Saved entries
▼
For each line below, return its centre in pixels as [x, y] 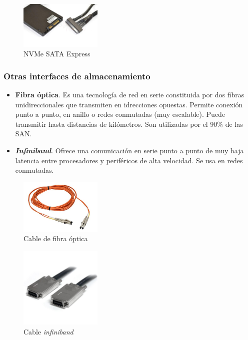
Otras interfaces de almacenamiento [77, 76]
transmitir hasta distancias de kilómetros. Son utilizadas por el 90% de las [129, 124]
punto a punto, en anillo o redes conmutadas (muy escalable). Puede [120, 114]
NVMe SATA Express [57, 54]
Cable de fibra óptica [56, 238]
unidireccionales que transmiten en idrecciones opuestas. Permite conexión [129, 104]
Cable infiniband [48, 331]
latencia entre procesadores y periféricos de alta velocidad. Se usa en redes [129, 160]
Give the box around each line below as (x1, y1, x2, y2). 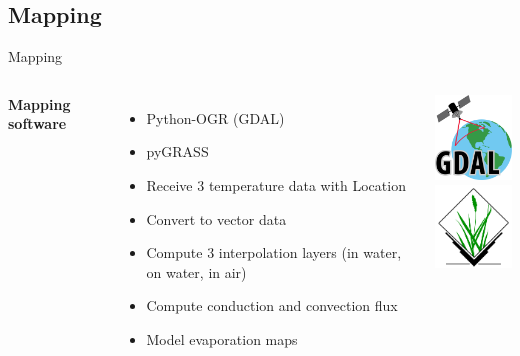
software (8, 113, 67, 134)
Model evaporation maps (146, 328, 298, 349)
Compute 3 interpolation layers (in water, (146, 242, 402, 263)
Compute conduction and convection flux (146, 295, 398, 316)
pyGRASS (146, 141, 209, 162)
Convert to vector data (146, 208, 287, 229)
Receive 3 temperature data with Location (146, 174, 406, 195)
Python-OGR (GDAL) (146, 107, 285, 128)
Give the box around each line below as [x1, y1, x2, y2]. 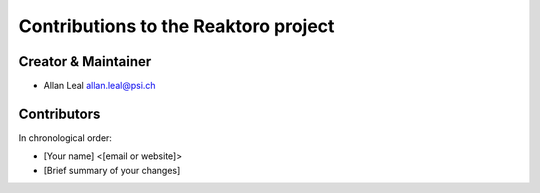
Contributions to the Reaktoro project [18, 15, 335, 37]
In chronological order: [18, 131, 112, 144]
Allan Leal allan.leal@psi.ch [43, 80, 156, 92]
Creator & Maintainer [18, 53, 152, 70]
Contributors [18, 105, 101, 122]
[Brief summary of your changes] [43, 164, 181, 176]
▲
The task — Go to the line with "latencia entre procesadores" in the entries above. Reproduce that line and each one after it to the end, exactly and without the pictures.

Problem solution —
latencia entre procesadores y periféricos de alta velocidad. Se usa en redes [129, 160]
Give the box around each line below as (x1, y1, x2, y2). 
software (8, 113, 67, 134)
Model evaporation maps (146, 328, 298, 349)
Compute 3 interpolation layers (in water, (146, 242, 402, 263)
Compute conduction and convection flux (146, 295, 398, 316)
pyGRASS (146, 141, 209, 162)
Convert to vector data (146, 208, 287, 229)
Receive 3 temperature data with Location (146, 174, 406, 195)
Python-OGR (GDAL) (146, 107, 285, 128)
Give the box around each line below as [x1, y1, x2, y2]. 
Contributions to the Reaktoro project [18, 15, 335, 37]
In chronological order: [18, 131, 112, 144]
Allan Leal allan.leal@psi.ch [43, 80, 156, 92]
Creator & Maintainer [18, 53, 152, 70]
Contributors [18, 105, 101, 122]
[Brief summary of your changes] [43, 164, 181, 176]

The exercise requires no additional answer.